While Hybrid Seeds are nothing to fear, Chefs may choose not to support their production given that they fail to breed true and have caused so much global farming industry havoc. GMO seeds are far more unnatural and reportedly likely to cause possible harm - both to your environment and your health, possibly.

For the Chef, however, the positives in utilizing either old-world heirloom or hybrids brings excitement to the plate, showcasing products that the region may have never seen before, and generating a buzz about a dish due to the origins of the product. Relishing in creative freedom, Chefs value the fact that there are such hybrids in which to utilize. Avoiding GMOs, however, takes a few steps which a Chef must be willing to undertake:
Opt to buy single-ingredient certified organic food.
Choose Non-GMO verified labeled foods.
Grow their own open-pollinated, heirloom variety plants.
Get to know the farmer and ask pointed questions about his or her growing practices, then opt to support GMO-free growing.

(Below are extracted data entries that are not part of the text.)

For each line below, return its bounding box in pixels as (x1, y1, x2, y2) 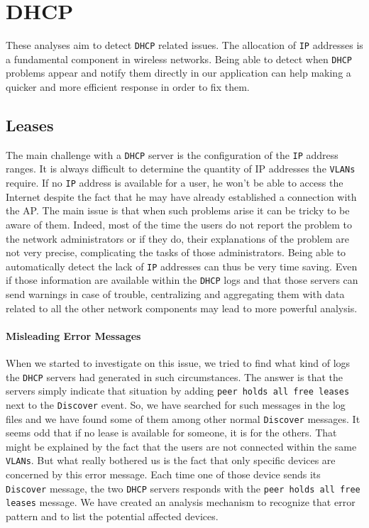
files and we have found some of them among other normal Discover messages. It (6, 411, 360, 426)
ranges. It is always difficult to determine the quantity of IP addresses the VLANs (6, 161, 356, 176)
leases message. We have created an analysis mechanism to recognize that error (6, 495, 356, 510)
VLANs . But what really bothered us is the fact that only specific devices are (6, 453, 336, 468)
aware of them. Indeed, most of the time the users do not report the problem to (6, 216, 353, 231)
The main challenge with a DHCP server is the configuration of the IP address (6, 147, 338, 162)
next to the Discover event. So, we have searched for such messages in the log (6, 397, 346, 412)
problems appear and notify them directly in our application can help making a (6, 65, 351, 80)
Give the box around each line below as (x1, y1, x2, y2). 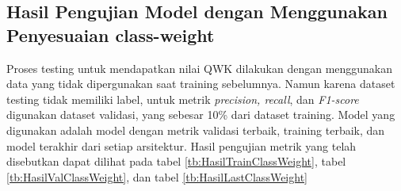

Examples of trending old-world, hybrid, or artisanal ingredients would be: Hemp seed (ground or whole), Spelt, Amaranth seed, Quinoa flour, Burdock or Salsify, Raspberry Leaf or Dandelion or Moss Tea, Rose Hips, Comfrey, Romanesco, red carrots, squash, mushrooms, cucumbers, chilies, and certain fruits such as melons, and tomatoes, of course.
So, how can a consumer distinguish between real artisan food and a marketing gimmick? Try asking yourself these three questions about the product: Does a real person craft this product with care? Is it made by hand, in small batches or limited quantities using specialty old-world or artisanal ingredients? Does it reflect expertise, tradition, passion, and a refined process? To learn the answers to these questions, one would need to develop a relationship with the person who crafted the products. Though this is nearly impossible to do with supermarket, fast or frozen food products, a Chef at a restaurant will have done this legwork, and have those relationships and understand the passions and science behind the products.

With the incredible and wide variety of today's ingredients grown in a responsible and ecologically beneficial manner, Chefs' heads are swarming with ideas which present nearly limitless possibilities for you to reap the rewards on your plate!